#### What to produce:
From the first line to the last, repeat the data exactly but leave out the pictures.

---- Given data

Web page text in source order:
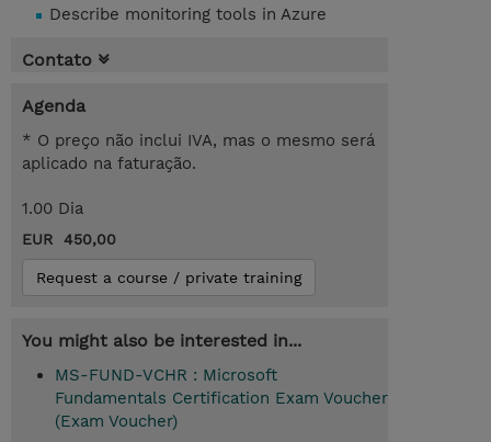
Describe monitoring tools in Azure
Contato
Agenda
* O preço não inclui IVA, mas o mesmo será
aplicado na faturação.
1.00 Dia
EUR 450,00
Request a course / private training
You might also be interested in...
MS-FUND-VCHR : Microsoft
Fundamentals Certification Exam Voucher
(Exam Voucher)

--------

#### Written response:
Web page text in source order:
Describe monitoring tools in Azure
Contato
Agenda
* O preço não inclui IVA, mas o mesmo será
aplicado na faturação.
1.00 Dia
EUR 450,00
Request a course / private training
You might also be interested in...
MS-FUND-VCHR : Microsoft
Fundamentals Certification Exam Voucher
(Exam Voucher)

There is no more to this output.